- _Assigned task_
Among the entries below, tally each line containing "system"; respond with the total only.

- _Records for processing_

********

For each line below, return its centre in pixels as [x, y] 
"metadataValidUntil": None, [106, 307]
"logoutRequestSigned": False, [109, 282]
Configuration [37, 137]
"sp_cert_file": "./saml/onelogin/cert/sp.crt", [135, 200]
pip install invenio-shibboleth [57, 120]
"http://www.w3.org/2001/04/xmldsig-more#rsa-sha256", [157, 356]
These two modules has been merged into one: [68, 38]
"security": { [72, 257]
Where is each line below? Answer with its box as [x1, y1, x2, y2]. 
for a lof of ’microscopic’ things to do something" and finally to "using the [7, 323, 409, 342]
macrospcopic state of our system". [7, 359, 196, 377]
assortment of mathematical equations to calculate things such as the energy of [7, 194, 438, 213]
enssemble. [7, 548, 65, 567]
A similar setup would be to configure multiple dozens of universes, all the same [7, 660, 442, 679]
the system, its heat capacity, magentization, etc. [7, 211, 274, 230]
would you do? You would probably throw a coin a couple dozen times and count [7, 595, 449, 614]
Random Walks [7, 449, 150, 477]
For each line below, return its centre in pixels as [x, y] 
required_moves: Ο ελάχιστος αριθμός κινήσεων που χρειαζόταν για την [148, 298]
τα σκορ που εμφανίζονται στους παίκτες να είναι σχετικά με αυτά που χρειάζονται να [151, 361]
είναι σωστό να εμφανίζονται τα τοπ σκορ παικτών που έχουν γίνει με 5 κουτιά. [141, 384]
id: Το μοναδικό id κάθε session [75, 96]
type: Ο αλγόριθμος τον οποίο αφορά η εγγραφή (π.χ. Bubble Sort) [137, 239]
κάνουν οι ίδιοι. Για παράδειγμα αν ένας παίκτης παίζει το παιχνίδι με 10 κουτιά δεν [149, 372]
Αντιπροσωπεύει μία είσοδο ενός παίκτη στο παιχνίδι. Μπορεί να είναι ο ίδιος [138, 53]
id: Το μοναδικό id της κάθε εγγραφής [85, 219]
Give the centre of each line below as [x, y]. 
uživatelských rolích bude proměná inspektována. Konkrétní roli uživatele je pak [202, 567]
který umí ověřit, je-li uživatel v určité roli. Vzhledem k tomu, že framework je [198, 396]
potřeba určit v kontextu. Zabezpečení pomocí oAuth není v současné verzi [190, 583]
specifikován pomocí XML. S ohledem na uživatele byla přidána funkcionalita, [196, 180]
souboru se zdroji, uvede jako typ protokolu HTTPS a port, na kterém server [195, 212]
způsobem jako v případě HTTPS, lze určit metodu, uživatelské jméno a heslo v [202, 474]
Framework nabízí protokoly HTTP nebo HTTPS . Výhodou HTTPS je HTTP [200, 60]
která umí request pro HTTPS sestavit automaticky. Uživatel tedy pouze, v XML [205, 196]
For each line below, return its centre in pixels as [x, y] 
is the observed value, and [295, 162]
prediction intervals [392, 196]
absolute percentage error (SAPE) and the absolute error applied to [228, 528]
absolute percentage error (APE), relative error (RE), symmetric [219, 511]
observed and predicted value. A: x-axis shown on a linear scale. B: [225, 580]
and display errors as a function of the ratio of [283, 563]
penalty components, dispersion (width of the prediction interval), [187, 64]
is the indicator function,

********

- _The answer_
2